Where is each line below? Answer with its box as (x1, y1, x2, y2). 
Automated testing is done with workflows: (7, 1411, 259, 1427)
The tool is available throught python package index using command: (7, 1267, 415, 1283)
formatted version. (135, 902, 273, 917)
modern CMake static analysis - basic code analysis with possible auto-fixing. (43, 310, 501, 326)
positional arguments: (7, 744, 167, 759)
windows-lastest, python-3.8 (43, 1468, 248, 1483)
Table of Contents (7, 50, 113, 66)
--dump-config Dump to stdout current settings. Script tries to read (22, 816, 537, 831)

___

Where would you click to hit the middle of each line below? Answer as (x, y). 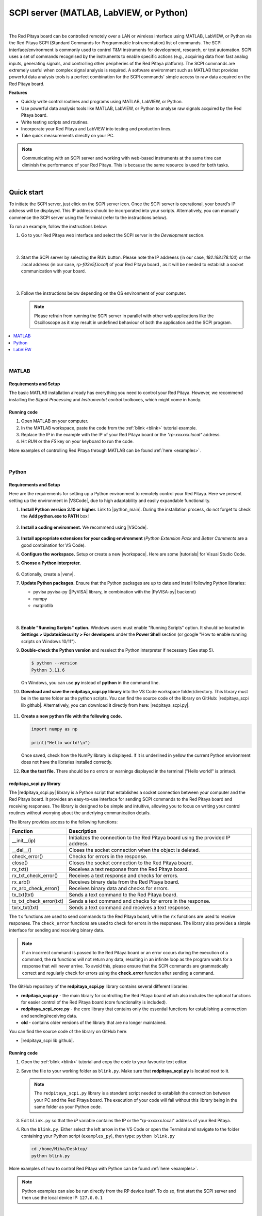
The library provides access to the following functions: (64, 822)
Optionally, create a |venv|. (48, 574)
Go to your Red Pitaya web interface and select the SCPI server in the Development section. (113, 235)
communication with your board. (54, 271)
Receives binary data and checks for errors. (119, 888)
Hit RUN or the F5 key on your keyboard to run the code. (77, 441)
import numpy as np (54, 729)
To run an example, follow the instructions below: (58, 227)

___

● **What you will do**: Would you please copy exactly the part of the entries above that begins at the line containing "Where is each" and ends at the line containing "--dump-config Dump to", both lines included?

● **Output for this exercise**:
Where is each line below? Answer with its box as (x1, y1, x2, y2). 
Automated testing is done with workflows: (7, 1411, 259, 1427)
The tool is available throught python package index using command: (7, 1267, 415, 1283)
formatted version. (135, 902, 273, 917)
modern CMake static analysis - basic code analysis with possible auto-fixing. (43, 310, 501, 326)
positional arguments: (7, 744, 167, 759)
windows-lastest, python-3.8 (43, 1468, 248, 1483)
Table of Contents (7, 50, 113, 66)
--dump-config Dump to stdout current settings. Script tries to read (22, 816, 537, 831)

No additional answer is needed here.